Any congruence between legal pluralism and cultural pluralism only makes more urgent the problem of understanding how any social process comes to be normatively organized around categories of difference in the first place - overdetermined by particular signs of identity. Thus, one project for anthropologists interested in legal pluralism would seem to be the examination of when and where the fault lines among normative communities encode potential or thwarted liberations and sovereignties. Another line of investigation might explore ways in which state legal systems manage the indeterminacies and outright contradictions among the ideological charters of constituent populations. Gender, class, race, language, ethnicity, ‘culture’ - these are not all differences of the same kind, and they are by no means categories of difference that map the world from everyone’s perspective, since the cultural meanings of difference are themselves contingent at least to some degree on the ways populations have been caught up in, consolidated, divided by, or expelled from specific modes of participation in state institutional regimes, as well as other modes of local and translocal social participation.

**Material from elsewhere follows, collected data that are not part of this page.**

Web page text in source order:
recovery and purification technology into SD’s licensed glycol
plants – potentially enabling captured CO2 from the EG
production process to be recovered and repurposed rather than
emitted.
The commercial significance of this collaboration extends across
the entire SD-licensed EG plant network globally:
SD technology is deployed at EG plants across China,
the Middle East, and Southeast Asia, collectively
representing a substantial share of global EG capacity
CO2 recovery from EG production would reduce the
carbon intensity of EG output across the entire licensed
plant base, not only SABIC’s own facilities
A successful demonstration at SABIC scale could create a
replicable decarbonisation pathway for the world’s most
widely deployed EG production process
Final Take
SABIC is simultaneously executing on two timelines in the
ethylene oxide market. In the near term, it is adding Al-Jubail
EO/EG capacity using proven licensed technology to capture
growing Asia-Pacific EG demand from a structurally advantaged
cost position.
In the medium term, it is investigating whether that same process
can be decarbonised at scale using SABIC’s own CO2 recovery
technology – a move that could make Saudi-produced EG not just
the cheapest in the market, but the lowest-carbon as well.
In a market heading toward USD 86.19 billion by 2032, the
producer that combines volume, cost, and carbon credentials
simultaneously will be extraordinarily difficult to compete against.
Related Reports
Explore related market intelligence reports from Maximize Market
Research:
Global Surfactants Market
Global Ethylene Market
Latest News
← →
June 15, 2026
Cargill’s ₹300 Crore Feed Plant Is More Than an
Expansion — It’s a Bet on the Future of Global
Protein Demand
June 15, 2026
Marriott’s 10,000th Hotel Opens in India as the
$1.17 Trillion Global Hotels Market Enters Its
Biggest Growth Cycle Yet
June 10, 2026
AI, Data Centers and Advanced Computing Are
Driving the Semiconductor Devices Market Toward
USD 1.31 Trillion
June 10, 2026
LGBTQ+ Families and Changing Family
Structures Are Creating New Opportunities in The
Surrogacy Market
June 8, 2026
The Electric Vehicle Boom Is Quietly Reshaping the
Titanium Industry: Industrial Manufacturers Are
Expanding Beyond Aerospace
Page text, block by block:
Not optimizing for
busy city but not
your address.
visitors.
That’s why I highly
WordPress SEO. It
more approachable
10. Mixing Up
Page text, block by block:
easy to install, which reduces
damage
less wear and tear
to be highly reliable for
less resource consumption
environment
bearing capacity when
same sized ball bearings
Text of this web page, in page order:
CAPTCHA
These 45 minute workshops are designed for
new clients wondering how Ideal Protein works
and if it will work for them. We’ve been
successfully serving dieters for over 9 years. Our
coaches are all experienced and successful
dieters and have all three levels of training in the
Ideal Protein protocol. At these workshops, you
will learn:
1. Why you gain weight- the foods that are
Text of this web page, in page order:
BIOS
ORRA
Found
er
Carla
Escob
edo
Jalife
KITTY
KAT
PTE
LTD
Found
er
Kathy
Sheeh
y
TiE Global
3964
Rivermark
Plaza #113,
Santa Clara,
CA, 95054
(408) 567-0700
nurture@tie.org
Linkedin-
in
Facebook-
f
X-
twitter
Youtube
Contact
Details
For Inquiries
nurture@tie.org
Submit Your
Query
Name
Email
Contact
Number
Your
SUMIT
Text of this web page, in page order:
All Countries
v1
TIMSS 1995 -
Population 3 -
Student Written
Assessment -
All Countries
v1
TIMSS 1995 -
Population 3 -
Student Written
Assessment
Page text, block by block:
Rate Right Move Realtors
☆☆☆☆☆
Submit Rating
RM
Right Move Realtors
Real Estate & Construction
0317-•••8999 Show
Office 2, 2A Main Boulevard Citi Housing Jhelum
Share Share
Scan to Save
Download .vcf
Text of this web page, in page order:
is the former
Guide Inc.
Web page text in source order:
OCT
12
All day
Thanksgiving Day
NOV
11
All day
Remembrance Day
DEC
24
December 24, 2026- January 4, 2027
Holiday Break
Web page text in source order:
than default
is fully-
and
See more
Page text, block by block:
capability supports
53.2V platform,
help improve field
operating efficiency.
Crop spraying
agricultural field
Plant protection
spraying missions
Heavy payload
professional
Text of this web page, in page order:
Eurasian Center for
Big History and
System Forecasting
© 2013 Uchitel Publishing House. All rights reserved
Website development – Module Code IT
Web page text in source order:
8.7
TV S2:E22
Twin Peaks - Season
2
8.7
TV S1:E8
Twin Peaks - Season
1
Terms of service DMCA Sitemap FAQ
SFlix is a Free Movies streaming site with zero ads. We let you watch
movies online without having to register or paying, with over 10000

Casting the debate on legal pluralism in terms of a polarity of official law and plural social fields within states, overestimates the extent to which even official law serves as a stable vantage point in terms of which to conceptualize difference - yet, at least in the U.S., this is precisely the polarity that is central to the self-legitimations of the law ‘itself’. Even law in the strictest sense of the term is a dynamic order in its own right, also improvising, selecting, appropriating, denying, and contesting normative ideas from a host of sources. As Assier-Andrieu has written: “In order to exist, the law must constantly [page 68] reinvent itself”.
I see Woodman’s paper as a call for rethinking canons, reengaging the ethnography of law, and bracing for new world circumstances. While this might lead ethnographers and lawyers towards divergent roads in the short term, it promises a revitalized dialogue between social science and law in the longer term. At the very least, we will be better prepared to reconsider the points where the humane aspirations behind our shared conceptual and comparative categories have perhaps prematurely and wishfully written into the anthropology of the future sovereignties and legalities that are - in today’s realities - by no means certain.